_EXERCISE_
Your answer should be a single number: how many lines in the data below hold the string "knob".

Records from a data source:
☆ ☆ ☆ ☆ ☆

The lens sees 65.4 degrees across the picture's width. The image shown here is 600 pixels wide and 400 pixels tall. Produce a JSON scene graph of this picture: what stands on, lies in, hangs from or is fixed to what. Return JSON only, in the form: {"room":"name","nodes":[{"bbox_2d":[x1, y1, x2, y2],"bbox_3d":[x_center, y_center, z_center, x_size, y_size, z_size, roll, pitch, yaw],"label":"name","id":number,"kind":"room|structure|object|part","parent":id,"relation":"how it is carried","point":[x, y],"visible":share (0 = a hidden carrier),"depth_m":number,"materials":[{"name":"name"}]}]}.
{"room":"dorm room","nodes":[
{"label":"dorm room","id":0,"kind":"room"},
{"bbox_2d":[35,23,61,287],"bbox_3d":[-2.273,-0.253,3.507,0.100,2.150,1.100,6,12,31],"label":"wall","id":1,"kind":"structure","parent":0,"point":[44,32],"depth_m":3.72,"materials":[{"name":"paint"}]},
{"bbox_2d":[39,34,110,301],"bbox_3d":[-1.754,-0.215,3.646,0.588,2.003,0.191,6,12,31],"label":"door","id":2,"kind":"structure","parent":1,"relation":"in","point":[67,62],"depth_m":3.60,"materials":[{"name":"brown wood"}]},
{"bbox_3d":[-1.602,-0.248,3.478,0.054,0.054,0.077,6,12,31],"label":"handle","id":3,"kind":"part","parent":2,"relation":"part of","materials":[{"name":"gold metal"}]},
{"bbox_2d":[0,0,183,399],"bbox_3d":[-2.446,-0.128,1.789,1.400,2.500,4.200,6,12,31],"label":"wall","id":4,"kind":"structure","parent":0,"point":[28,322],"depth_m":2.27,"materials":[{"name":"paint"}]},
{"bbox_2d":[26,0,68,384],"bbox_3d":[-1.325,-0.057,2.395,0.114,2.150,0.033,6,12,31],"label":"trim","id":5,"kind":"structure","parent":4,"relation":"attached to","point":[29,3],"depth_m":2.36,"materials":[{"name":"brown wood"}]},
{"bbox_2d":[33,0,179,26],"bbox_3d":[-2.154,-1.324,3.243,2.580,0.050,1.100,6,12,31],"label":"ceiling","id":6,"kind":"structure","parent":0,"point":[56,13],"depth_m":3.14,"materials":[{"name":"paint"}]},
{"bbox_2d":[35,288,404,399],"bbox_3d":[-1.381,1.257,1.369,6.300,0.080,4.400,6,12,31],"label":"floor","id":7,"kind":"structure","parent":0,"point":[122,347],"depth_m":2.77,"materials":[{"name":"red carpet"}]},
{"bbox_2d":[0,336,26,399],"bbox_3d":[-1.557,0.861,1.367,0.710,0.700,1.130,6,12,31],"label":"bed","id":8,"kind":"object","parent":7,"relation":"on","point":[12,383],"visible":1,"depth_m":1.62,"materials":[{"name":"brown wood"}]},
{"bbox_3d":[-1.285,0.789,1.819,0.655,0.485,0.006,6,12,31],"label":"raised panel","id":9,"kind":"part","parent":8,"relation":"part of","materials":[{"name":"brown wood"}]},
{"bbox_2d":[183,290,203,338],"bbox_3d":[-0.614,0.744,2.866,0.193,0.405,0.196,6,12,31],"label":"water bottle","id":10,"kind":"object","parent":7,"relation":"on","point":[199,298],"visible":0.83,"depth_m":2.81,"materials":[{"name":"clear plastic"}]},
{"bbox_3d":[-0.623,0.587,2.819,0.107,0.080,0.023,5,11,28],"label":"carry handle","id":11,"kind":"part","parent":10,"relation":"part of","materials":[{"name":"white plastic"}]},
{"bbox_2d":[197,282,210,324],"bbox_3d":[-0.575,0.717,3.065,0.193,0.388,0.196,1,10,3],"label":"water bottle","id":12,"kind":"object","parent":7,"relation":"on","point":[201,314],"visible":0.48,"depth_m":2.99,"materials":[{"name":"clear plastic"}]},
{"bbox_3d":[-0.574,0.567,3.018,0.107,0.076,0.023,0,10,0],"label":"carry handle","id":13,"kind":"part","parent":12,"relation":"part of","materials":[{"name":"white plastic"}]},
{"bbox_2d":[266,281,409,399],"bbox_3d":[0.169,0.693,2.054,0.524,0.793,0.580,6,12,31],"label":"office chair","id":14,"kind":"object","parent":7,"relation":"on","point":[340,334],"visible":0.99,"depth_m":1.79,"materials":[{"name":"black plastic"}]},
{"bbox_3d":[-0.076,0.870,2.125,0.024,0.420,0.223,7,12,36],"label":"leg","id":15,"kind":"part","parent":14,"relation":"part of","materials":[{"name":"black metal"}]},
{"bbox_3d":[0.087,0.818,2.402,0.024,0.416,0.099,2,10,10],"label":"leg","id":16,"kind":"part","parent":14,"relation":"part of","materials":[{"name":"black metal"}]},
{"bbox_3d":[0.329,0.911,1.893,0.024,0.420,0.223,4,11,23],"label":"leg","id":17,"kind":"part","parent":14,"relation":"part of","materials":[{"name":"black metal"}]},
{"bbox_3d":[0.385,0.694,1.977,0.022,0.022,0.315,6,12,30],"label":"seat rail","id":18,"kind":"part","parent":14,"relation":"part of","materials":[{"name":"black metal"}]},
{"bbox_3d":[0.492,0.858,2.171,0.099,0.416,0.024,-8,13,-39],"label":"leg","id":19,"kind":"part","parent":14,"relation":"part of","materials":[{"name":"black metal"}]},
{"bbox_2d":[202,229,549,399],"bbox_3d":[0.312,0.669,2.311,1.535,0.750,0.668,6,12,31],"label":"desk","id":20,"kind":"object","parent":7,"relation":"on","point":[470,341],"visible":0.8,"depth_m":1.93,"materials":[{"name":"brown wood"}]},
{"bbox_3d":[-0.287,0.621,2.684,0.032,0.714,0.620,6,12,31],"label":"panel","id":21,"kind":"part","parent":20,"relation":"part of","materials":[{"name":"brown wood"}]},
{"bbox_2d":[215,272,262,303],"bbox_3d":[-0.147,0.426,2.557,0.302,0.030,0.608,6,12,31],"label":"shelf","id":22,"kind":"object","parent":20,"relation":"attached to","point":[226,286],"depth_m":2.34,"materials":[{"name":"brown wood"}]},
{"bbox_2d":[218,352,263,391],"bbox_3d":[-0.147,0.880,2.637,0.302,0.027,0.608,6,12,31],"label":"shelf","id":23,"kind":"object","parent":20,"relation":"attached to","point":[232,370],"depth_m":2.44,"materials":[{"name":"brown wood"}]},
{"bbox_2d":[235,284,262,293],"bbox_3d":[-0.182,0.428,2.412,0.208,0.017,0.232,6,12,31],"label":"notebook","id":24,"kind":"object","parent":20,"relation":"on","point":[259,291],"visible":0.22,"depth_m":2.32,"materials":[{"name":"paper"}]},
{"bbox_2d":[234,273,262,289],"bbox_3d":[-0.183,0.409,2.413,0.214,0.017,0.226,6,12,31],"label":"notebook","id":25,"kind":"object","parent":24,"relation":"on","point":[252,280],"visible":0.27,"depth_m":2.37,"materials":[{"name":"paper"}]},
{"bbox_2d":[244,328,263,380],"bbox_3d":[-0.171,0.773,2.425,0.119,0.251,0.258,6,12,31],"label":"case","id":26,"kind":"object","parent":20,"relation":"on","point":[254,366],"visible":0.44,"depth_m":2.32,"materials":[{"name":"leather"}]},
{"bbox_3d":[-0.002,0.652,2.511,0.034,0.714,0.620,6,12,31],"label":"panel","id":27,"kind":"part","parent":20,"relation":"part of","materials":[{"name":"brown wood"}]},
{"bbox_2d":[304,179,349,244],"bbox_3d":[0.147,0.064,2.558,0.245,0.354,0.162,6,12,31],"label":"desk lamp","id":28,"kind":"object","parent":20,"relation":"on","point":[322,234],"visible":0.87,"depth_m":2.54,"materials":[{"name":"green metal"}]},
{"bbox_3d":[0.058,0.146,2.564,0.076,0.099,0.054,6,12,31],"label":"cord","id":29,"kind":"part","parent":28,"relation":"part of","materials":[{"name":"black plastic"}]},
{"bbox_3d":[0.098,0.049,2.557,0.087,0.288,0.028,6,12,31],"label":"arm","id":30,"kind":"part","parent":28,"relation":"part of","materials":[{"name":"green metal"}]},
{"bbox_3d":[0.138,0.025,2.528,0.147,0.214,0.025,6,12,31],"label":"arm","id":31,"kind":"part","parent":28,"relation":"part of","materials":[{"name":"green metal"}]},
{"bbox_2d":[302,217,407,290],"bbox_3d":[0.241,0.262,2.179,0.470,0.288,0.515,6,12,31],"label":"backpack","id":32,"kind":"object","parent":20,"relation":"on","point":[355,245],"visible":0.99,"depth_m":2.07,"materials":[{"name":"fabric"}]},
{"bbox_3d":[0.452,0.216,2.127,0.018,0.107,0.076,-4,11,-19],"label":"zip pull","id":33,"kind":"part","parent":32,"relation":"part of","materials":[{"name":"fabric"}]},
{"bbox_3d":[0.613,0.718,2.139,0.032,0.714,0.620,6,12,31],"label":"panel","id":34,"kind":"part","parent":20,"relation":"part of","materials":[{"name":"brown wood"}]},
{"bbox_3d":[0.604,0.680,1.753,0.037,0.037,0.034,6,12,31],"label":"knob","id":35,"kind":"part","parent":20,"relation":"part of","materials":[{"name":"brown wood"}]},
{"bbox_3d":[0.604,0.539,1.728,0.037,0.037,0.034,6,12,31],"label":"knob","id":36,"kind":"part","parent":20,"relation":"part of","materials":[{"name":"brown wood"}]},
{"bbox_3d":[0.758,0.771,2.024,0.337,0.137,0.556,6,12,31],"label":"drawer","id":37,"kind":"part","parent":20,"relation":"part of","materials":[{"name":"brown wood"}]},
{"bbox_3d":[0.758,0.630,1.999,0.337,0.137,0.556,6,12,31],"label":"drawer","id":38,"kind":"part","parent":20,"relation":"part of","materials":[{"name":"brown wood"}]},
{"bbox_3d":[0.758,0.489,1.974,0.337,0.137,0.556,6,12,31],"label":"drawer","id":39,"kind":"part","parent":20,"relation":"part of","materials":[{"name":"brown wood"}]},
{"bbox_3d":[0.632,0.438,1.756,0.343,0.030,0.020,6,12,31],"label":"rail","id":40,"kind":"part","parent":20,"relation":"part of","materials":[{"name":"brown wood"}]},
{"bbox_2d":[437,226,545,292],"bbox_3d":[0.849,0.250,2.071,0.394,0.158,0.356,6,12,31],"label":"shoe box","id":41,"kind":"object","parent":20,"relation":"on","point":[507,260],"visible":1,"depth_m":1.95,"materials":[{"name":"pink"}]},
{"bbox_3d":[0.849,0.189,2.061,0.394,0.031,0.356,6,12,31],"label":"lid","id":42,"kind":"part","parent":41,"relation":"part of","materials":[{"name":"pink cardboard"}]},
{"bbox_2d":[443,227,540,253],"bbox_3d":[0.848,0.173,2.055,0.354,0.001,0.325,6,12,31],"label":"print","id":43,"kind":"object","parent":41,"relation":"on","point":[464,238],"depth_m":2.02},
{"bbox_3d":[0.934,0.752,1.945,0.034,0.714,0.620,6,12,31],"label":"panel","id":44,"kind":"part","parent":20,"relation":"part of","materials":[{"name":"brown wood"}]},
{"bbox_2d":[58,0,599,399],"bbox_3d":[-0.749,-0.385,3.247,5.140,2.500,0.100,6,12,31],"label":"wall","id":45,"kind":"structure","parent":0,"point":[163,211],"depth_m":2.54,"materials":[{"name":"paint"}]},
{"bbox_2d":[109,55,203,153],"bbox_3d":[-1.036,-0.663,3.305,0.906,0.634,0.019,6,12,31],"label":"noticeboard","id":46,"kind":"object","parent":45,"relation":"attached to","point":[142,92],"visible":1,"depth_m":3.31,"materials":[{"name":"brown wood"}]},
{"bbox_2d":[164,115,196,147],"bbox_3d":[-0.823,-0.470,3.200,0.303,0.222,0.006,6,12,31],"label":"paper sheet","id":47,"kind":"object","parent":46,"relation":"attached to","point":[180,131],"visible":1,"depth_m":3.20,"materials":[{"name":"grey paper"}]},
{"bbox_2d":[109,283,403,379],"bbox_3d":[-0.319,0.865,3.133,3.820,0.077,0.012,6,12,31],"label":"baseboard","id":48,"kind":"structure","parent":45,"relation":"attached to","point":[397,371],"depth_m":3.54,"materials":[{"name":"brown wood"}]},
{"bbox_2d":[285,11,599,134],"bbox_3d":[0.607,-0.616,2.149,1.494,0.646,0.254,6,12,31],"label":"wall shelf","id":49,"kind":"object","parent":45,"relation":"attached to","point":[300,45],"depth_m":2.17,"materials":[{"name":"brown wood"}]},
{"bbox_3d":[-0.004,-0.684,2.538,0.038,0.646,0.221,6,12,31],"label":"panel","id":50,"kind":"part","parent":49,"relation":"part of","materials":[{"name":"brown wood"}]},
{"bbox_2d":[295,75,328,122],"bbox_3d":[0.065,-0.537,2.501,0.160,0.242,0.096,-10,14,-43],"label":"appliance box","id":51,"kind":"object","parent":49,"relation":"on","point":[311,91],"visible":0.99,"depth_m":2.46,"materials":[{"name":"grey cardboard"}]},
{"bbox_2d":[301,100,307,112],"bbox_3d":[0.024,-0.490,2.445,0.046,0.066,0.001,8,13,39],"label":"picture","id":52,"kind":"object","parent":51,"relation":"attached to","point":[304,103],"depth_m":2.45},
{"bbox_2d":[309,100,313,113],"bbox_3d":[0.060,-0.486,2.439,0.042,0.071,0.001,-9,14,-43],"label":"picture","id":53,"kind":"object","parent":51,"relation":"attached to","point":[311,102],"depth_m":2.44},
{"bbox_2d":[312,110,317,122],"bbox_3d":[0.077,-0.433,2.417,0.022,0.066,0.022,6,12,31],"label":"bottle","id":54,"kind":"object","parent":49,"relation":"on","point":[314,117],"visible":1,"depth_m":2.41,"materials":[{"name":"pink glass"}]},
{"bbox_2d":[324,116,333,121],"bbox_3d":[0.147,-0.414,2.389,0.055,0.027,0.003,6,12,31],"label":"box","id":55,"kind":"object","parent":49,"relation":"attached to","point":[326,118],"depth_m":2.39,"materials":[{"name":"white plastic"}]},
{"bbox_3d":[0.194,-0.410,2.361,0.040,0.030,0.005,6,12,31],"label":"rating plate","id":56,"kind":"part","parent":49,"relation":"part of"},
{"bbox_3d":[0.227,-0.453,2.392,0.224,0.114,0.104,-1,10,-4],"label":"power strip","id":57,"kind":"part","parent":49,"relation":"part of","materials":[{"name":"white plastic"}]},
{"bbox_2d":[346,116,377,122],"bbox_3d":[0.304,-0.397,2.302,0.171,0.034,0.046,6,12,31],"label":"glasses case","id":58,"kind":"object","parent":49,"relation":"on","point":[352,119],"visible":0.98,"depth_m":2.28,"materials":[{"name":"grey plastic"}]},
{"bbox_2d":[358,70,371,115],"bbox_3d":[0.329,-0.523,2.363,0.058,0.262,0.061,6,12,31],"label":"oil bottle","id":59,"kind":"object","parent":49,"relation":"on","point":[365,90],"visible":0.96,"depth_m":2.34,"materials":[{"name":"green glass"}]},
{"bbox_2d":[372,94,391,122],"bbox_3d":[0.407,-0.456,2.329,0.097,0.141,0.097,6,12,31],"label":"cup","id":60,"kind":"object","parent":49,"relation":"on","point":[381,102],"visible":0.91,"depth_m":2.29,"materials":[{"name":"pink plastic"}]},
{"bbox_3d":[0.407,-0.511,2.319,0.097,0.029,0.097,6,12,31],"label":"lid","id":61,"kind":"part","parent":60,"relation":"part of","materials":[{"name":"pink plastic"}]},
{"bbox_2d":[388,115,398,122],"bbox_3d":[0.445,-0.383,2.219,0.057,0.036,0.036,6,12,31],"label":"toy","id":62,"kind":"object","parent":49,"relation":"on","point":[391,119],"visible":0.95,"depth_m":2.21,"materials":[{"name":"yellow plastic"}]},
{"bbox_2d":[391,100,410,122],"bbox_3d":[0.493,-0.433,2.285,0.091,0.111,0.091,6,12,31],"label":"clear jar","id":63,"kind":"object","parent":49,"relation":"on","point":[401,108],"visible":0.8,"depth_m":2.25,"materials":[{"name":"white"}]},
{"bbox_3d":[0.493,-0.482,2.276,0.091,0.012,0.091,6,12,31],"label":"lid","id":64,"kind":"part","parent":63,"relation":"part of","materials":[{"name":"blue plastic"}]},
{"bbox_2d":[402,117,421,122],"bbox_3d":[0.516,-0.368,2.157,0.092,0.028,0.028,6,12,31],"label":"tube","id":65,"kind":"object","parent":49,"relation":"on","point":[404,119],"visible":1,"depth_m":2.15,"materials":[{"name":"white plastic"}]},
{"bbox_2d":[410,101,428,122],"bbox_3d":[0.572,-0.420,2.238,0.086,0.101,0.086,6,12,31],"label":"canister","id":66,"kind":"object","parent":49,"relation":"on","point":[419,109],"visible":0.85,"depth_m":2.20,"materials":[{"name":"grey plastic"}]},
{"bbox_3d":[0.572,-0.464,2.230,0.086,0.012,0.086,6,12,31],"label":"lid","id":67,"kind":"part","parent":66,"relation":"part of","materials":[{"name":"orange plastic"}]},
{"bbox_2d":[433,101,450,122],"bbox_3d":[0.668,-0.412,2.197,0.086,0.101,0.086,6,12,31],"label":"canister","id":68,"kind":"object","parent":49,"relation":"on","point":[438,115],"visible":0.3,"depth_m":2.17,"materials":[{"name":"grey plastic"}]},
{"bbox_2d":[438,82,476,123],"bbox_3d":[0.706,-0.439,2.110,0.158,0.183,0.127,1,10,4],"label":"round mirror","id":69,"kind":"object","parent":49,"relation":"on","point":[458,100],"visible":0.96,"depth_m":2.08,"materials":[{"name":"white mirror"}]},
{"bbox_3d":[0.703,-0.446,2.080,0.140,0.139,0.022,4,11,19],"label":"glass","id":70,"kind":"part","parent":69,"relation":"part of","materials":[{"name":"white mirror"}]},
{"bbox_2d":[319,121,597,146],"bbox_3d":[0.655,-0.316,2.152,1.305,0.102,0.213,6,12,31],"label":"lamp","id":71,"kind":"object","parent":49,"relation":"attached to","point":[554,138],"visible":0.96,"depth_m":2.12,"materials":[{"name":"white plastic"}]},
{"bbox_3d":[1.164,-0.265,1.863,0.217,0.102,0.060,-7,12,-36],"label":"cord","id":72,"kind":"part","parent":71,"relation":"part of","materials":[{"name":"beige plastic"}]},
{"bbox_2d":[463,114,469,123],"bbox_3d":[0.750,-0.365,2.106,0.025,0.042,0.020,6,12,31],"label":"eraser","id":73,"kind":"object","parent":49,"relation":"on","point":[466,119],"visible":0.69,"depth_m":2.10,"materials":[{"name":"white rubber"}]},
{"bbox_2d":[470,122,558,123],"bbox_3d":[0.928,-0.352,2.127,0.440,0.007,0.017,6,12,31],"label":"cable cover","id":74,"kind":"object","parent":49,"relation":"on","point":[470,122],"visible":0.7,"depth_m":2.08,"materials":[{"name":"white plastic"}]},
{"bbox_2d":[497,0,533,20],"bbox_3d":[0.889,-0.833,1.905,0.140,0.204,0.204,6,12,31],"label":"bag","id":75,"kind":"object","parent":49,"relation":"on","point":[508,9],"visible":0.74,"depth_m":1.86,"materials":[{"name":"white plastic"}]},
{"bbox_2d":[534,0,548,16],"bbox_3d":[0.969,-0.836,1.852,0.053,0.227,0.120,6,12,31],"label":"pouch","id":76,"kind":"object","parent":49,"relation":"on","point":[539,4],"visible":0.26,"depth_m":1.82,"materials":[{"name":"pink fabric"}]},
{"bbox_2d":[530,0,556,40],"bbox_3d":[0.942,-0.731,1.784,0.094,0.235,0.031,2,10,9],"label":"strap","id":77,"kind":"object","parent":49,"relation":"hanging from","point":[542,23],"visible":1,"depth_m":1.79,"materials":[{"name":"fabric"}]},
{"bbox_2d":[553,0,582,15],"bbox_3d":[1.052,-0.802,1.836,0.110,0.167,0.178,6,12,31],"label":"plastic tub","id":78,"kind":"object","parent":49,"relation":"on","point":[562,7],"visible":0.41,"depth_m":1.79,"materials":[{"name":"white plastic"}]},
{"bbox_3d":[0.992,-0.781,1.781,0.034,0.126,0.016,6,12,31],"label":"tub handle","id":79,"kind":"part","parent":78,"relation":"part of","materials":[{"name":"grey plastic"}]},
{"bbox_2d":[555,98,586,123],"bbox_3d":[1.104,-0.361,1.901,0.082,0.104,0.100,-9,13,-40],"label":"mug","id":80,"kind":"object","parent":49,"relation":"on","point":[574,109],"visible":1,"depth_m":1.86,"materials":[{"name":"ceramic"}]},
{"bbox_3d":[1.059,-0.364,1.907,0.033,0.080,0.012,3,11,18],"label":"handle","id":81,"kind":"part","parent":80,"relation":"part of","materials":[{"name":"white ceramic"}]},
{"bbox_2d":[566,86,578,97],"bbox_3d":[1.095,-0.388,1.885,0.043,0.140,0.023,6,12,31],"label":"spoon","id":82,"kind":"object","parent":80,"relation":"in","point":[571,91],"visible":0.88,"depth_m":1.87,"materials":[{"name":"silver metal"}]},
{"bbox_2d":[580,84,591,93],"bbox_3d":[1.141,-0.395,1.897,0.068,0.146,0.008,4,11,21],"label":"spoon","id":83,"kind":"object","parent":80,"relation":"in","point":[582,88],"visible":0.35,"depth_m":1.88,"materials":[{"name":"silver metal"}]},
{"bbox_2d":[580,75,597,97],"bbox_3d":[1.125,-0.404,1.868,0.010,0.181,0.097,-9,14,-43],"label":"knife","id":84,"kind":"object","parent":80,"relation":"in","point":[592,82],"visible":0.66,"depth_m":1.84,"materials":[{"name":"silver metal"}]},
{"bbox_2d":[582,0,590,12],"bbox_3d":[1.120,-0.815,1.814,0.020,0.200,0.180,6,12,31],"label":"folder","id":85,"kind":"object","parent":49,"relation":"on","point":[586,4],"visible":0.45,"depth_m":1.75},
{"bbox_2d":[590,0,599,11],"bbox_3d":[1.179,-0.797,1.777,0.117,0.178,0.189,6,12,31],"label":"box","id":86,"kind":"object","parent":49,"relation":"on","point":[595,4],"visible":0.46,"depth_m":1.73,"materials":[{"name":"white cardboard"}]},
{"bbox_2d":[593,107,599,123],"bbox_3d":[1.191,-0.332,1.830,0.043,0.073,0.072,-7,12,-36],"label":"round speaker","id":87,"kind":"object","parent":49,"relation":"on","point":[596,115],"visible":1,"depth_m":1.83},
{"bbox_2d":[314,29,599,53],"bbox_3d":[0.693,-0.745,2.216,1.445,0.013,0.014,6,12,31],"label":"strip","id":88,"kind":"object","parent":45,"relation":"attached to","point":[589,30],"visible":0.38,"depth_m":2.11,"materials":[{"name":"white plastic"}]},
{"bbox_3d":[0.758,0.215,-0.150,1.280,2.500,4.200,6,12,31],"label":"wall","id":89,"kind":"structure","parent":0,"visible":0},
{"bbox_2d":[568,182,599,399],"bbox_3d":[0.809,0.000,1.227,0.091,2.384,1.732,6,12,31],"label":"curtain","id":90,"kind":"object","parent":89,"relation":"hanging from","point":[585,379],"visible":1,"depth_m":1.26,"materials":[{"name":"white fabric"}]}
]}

☆ ☆ ☆ ☆ ☆

_EXERCISE RESPONSE_
2